• PROBLEM DESCRIPTION: Search the records for "that". Report every line where it occurs.

──────── RECORDS SUPPLIED

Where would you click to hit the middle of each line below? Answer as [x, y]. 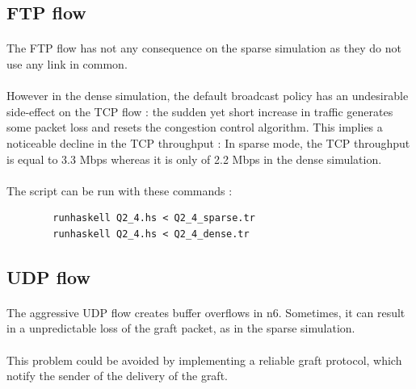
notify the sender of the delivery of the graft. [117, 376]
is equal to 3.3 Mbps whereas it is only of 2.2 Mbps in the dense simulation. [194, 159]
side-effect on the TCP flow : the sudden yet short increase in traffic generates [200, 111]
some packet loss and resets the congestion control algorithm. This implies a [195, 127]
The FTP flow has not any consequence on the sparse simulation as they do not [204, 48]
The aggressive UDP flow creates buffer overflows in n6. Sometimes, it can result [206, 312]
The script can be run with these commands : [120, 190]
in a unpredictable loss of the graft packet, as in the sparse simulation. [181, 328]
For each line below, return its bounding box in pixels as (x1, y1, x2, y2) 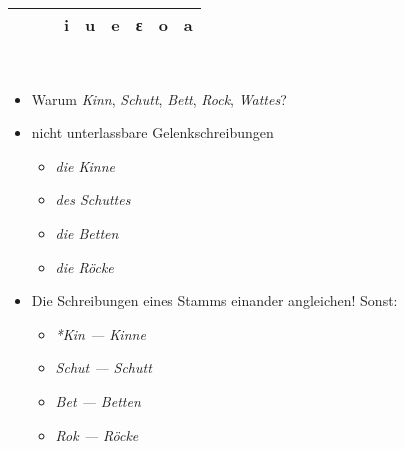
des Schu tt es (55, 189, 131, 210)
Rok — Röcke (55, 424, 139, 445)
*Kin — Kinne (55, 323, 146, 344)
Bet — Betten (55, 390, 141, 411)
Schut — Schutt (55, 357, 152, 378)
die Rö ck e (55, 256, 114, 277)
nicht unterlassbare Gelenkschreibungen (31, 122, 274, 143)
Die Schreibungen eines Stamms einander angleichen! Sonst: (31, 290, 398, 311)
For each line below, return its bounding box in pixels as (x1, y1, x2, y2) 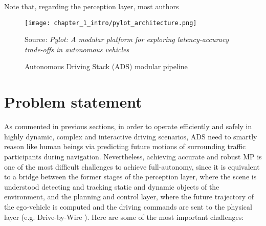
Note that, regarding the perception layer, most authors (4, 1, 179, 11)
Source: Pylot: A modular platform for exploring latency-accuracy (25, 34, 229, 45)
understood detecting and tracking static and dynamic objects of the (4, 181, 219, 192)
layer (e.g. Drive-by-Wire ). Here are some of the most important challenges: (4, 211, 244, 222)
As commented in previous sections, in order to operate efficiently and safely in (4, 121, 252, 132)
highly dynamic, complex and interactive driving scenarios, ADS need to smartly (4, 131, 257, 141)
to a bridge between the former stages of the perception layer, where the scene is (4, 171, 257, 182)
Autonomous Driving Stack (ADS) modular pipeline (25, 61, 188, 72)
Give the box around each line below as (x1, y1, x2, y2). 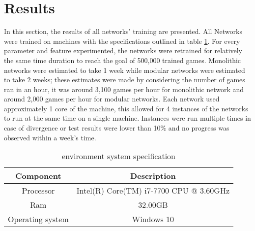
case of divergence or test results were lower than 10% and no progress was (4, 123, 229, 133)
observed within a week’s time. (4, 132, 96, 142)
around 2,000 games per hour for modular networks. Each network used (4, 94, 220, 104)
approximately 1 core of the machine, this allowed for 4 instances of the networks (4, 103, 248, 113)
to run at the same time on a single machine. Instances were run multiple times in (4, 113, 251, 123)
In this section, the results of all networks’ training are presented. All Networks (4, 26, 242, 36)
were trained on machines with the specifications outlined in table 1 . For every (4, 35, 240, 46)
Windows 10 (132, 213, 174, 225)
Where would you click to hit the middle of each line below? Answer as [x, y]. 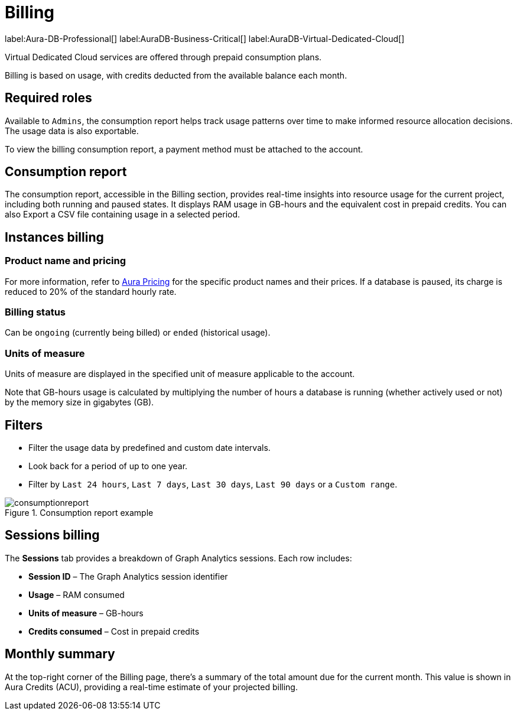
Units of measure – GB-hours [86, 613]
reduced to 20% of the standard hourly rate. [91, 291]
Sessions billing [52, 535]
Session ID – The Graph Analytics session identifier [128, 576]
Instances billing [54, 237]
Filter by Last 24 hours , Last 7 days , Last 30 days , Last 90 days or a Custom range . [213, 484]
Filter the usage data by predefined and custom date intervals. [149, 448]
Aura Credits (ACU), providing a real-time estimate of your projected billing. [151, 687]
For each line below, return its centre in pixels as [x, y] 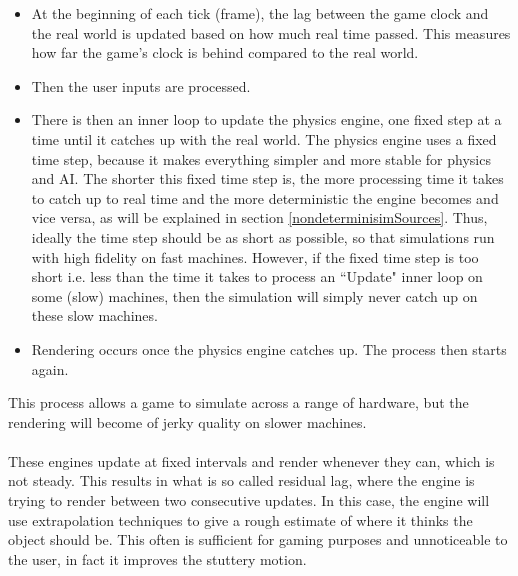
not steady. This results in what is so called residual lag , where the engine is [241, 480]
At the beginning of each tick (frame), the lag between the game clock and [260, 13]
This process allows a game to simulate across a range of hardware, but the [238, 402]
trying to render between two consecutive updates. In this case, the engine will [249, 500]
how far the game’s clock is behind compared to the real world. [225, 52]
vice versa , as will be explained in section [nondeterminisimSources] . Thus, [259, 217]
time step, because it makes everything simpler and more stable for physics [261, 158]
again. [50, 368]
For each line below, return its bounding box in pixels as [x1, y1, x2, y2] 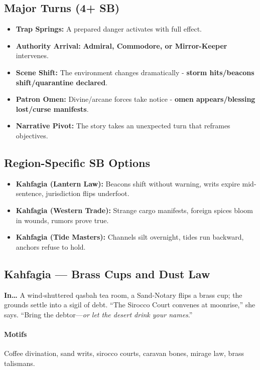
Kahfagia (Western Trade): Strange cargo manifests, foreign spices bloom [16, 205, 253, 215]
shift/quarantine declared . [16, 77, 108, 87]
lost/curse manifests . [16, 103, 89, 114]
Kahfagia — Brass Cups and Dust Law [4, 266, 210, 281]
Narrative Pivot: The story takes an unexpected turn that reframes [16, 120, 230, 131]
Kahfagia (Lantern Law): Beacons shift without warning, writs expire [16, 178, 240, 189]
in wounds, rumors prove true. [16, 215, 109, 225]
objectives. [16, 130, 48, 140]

────────────────

• REPLY:
Note that, regarding the perception layer, most authors (4, 1, 179, 11)
Narrative Pivot: The story takes an unexpected turn that reframes [16, 120, 230, 131]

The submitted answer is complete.